McNally develops a rich and detailed world full of history. It pays greater attention to resource wars, changing boundaries, and taxes than other stories with this fantasy setting. It’s a world where an accursed city of doom opens up… and the first thing that happens is that hobgoblins levy taxes on any treasure carried out. It’s dungeons and business.

One of The Sable City’s greatest strengths is its energetic tone and sense of humour. The characters have their troubles and despair, so while it has its poignant moments, it never gets too serious for its own good. It plays with some fantasy tropes while keeping the reader immersed in the story, and it strikes this balance masterfully.

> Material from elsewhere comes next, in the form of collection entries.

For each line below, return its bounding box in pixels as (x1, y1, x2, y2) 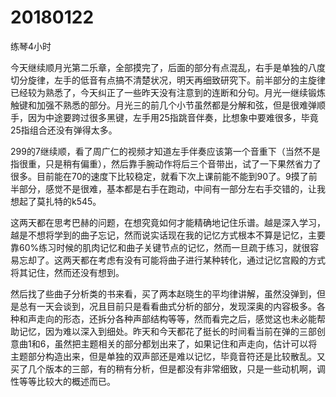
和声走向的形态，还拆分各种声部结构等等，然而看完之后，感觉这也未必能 (18, 312, 317, 325)
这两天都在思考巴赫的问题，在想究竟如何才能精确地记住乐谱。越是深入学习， (10, 216, 326, 228)
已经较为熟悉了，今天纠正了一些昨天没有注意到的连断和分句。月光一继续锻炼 (10, 86, 326, 98)
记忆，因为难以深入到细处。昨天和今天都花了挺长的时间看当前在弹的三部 (18, 325, 317, 337)
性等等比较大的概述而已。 (10, 375, 116, 387)
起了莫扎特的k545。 (18, 195, 102, 207)
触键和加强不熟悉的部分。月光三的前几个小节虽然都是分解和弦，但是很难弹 (10, 99, 317, 111)
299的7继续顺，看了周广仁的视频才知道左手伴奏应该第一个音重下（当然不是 (10, 145, 321, 157)
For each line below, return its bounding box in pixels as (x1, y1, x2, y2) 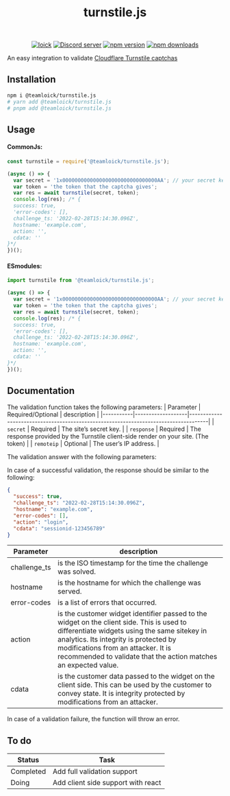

The book’s weakness lies in the “building” of world-building. The first fifth is difficult to read because of the massive infodumping about the world. It made me feel like I was reading a game world wiki than a novel, but once you’re past the infodumping, it’s smooth sailing and turns out to be a really fun read. I think it could still benefit from more editing to fix excessive exposition and some awkward early scenes–but the way it is now, it’s still a great 4 star book.

There are a few anachronistic phrases (like “teamster”) and moments where I felt like I was playing an RPG instead of reading a novel. Its preoccupation with equipment and armour can only be described as obsessive, a mage attempts to cast Know History, and the party has a penchant for climbing up towers full of mooks just because the towers are there. But the quirks work well with the tone and story, so I just find them charming.

Due to the beginning 20% of ridiculous infodumping, I advice readers approach to that section with some blinders on if you’re overwhelmed by the details. Once you’re past that, it greatly improves and reveals itself as a rewarding and fun dungeons & dragons romp. I highly recommend The Sable City if you’re looking for an entertaining epic fantasy adventure.

Note: a free review copy was provided by the author.